Mary Kay Place as the titular Diane

This debut fiction feature by critic, programmer and documentary filmmaker Kent Jones is a loose-limbed, deceptively modest portrait of small-town Massachusetts as seen through the eyes of a stoic septuagenarian widow, whose loved ones are falling sick and dropping dead at a rather alarming rate. We first encounter Diane (Mary Kay Place) dozing at the hospital bedside of her cancer-riddled cousin Donna (Deirdre O’Connell). It’s a scene that reinforces conventional notions of old age as a passive, vulnerable state of being, but our heroine swiftly emerges as far from somnambulant, keeping herself perpetually on the go by visiting friends and neighbours, volunteering at a soup kitchen, and generally doing good in the community.

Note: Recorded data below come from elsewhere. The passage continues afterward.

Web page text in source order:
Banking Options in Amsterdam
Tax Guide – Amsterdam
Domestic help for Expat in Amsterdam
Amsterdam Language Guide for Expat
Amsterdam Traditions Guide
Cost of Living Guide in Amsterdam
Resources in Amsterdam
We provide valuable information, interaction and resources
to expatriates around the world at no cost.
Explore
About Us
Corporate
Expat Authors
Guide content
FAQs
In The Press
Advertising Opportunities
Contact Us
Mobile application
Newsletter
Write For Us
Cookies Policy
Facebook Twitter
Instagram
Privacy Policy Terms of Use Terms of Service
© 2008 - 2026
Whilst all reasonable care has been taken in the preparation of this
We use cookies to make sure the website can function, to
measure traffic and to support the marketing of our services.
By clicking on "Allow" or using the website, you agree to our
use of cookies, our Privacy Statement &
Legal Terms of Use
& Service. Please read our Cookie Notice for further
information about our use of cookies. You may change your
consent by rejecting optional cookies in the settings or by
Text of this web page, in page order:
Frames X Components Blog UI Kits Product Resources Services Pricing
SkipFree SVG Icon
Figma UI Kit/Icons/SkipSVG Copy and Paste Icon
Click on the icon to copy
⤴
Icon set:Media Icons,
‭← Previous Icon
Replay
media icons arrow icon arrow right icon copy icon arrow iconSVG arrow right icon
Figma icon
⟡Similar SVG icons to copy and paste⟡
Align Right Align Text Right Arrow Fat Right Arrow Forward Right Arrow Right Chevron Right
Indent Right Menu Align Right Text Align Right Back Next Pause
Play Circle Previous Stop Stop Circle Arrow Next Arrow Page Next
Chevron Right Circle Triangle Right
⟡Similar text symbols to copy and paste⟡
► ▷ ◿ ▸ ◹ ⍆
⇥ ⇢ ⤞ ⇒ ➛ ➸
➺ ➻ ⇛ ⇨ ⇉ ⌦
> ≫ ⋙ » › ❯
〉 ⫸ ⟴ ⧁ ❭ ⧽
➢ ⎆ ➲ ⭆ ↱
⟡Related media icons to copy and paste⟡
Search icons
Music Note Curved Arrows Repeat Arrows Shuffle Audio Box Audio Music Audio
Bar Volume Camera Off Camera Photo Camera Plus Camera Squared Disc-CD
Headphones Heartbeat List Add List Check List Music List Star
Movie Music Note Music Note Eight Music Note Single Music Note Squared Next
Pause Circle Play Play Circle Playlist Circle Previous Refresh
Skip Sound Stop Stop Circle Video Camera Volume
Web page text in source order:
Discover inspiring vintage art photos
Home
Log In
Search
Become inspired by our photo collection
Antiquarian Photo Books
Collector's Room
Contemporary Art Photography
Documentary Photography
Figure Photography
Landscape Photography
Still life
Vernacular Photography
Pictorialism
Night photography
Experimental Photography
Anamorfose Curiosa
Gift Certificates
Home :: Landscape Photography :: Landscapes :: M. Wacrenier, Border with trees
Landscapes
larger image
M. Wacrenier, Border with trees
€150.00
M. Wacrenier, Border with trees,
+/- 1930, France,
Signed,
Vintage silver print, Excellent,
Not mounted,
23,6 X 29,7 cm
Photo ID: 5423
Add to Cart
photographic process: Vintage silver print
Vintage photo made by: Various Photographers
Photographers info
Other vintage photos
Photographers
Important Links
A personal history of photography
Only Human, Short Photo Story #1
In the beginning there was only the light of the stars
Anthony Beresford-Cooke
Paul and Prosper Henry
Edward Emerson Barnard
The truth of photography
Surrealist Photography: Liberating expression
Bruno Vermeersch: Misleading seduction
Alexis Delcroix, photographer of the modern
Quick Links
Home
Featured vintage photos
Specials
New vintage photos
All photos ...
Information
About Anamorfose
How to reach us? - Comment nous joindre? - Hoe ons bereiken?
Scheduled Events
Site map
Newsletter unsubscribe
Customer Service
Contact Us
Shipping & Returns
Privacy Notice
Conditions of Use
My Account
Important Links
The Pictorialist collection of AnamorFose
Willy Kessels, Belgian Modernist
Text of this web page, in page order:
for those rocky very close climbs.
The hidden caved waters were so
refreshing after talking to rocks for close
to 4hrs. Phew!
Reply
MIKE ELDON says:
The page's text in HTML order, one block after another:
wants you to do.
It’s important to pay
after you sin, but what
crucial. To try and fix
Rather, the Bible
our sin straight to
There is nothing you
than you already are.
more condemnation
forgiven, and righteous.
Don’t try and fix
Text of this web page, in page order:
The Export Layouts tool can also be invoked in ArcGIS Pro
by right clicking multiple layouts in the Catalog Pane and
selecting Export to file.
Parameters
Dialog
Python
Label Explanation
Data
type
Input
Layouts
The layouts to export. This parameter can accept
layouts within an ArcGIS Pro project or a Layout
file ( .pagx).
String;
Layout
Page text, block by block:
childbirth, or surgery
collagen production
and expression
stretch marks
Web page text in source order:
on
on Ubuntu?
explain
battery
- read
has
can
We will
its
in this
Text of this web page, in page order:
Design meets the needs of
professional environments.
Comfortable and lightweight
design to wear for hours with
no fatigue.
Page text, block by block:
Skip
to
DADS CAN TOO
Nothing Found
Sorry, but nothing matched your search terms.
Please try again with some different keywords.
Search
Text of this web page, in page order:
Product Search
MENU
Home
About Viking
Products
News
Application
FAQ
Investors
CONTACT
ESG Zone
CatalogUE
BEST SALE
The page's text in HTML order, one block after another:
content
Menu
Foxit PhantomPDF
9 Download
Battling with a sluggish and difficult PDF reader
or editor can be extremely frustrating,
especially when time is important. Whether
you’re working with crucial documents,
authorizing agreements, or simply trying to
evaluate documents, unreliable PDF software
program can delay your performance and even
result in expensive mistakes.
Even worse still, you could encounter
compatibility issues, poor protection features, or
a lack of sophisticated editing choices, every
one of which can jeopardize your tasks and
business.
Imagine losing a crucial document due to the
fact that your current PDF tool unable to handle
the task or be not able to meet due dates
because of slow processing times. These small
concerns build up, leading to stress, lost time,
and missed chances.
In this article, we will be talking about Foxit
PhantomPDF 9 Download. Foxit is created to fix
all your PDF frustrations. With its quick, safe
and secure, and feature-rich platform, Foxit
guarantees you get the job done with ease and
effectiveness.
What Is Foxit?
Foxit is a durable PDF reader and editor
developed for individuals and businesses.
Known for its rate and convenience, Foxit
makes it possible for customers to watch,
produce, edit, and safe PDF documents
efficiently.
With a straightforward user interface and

It transpires that this propensity for busywork is driven by a desire to impose order on a life underpinned by distressing uncertainty –- Diane’s adult son Brian (Jake Lacey) is a duplicitous drug addict who seems beyond saving, despite his mother’s unwavering attempts to keep him in check. We soon learn that Diane’s charitable disposition also stems from a deep underlying sense of guilt, as she continues to punish herself for a past indiscretion that she clearly believes is a root cause of Brian’s affliction.

Given the film’s fixation on death and grief, not to mention the striking echoes of Kenneth Lonergan’s devastating Manchester by the Sea in its harsh evocation of rural Massachusetts in winter, it feels likely that grand tragedy will ultimately befall Diane. But after indulging in a handful of enjoyably overwrought mother-son exchanges, Jones reins in the melodrama, offering the wayward child an unexpected shot at redemption. The handling of Brian’s story is a little shaky – Lacey is too strapping to really convince as an addict, while a clumsy temporal shift makes his journey to recovery seem almost comically straightforward. But Place is so compelling as a woman overwhelmed by clashing feelings of love and contempt, these missteps barely register in the moment.

Diane (2018)

A social life that hinges heavily around hospital visits and funerals naturally begins to take its toll on Diane, causing her to increasingly reflect on her own mortality. The use of narrated diary entries to offer insight into her state of mind is disappointingly clunky, but the final sequences are formally inventive, with Jones adopting a more explicitly subjective perspective to convey a vivid sense of his protagonist hurtling through her twilight years.

The film is at its strongest, however, when dealing with the specifics of growing old in the early 21st century. In one particularly anxiety-inducing scene, a moment of inevitable tragedy is rudely interrupted by a mobile call alerting Diane to a potential crisis that she must immediately tend to. It serves as a stark reminder that, in an increasingly connected society, information travels at a speed that can make it difficult to process, and also that once you hit a certain age, the bad news will inevitably begin to outweigh the good. Yet the film never succumbs to despair, with Diane’s innate decency evidently enriching the lives of those around her, and Jones supplying enough warmth and humour to take the edge off his bleaker observations.